Trisha Ricketts

Jake was sixteen, extravagantly tall and brilliant—a student in my Junior English Honors class. And, smart as he was, he rarely turned in an assignment. Not interested, I guess in dancing to the monkey-rote music of high school. Oh, sure, he did well on check tests and vocabulary quizzes because he read voraciously, but he was failing my class. Miserably.

Nonetheless, he liked me, and I liked him.

One day, as fate would have it, I was running late for class. The room was dark, the glow from the screensaver of my three thirty-year-old children, the only light in class.
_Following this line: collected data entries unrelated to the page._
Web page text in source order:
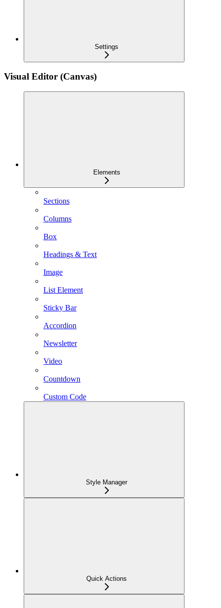
Settings
Visual Editor (Canvas)
Elements
Sections
Columns
Box
Headings & Text
Image
List Element
Sticky Bar
Accordion
Newsletter
Video
Countdown
Custom Code
Style Manager
Quick Actions

Which grabbed Jake’s attention. Who are these people? he wondered. Could they be her kids? God, how old must she be?

Besides being brilliant he was brazen, so he asked me. “How old are you?” To which I responded, “I’m not telling.” Which started a curious chain of events because Jake wanted to know. Maybe needed to know somehow. So, he created an entry-fee’d contest to “Guess the Teacher’s Age.” The prize for the winner would be eighty bucks! Eighty bucks! Eager, ever looking for a distraction from schoolwork, fifty-four of my students placed their two-dollar bets and entered their guesses, which became topic for lunch table and classroom conversations.

I knew nothing about the contest he was running.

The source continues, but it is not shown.